:: EXERCISE INSTRUCTIONS ::
Each line below should be restated word for word.

++++++++++

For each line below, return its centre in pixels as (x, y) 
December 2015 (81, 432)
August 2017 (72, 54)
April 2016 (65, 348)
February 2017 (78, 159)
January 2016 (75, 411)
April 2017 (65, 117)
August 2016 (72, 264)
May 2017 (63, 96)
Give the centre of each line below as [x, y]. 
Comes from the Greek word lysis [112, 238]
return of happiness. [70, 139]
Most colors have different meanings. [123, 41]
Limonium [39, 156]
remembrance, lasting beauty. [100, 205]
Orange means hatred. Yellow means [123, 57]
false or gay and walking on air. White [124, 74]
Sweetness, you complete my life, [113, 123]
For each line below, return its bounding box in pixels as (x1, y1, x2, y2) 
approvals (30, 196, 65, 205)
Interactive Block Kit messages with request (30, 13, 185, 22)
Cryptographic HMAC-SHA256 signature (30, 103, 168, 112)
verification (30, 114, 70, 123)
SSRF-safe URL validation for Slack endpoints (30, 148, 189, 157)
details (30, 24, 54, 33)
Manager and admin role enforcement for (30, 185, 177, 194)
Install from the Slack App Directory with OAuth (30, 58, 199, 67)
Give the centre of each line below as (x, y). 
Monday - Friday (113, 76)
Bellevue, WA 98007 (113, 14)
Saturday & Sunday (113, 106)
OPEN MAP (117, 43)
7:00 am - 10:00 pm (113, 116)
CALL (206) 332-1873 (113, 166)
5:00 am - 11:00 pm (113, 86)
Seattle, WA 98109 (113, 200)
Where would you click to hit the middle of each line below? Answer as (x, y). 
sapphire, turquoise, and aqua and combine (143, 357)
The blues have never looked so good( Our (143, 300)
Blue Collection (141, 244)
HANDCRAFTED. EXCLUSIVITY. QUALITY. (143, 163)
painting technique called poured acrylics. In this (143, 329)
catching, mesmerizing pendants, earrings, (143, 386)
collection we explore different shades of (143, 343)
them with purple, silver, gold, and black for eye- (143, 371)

++++++++++

:: THE ANSWER ::
For each line below, return its centre in pixels as (x, y) 
December 2015 (81, 432)
August 2017 (72, 54)
April 2016 (65, 348)
February 2017 (78, 159)
January 2016 (75, 411)
April 2017 (65, 117)
August 2016 (72, 264)
May 2017 (63, 96)
Give the centre of each line below as [x, y]. 
Comes from the Greek word lysis [112, 238]
return of happiness. [70, 139]
Most colors have different meanings. [123, 41]
Limonium [39, 156]
remembrance, lasting beauty. [100, 205]
Orange means hatred. Yellow means [123, 57]
false or gay and walking on air. White [124, 74]
Sweetness, you complete my life, [113, 123]
For each line below, return its bounding box in pixels as (x1, y1, x2, y2) 
approvals (30, 196, 65, 205)
Interactive Block Kit messages with request (30, 13, 185, 22)
Cryptographic HMAC-SHA256 signature (30, 103, 168, 112)
verification (30, 114, 70, 123)
SSRF-safe URL validation for Slack endpoints (30, 148, 189, 157)
details (30, 24, 54, 33)
Manager and admin role enforcement for (30, 185, 177, 194)
Install from the Slack App Directory with OAuth (30, 58, 199, 67)
Give the centre of each line below as (x, y). 
Monday - Friday (113, 76)
Bellevue, WA 98007 (113, 14)
Saturday & Sunday (113, 106)
OPEN MAP (117, 43)
7:00 am - 10:00 pm (113, 116)
CALL (206) 332-1873 (113, 166)
5:00 am - 11:00 pm (113, 86)
Seattle, WA 98109 (113, 200)
Where would you click to hit the middle of each line below? Answer as (x, y). 
sapphire, turquoise, and aqua and combine (143, 357)
The blues have never looked so good( Our (143, 300)
Blue Collection (141, 244)
HANDCRAFTED. EXCLUSIVITY. QUALITY. (143, 163)
painting technique called poured acrylics. In this (143, 329)
catching, mesmerizing pendants, earrings, (143, 386)
collection we explore different shades of (143, 343)
them with purple, silver, gold, and black for eye- (143, 371)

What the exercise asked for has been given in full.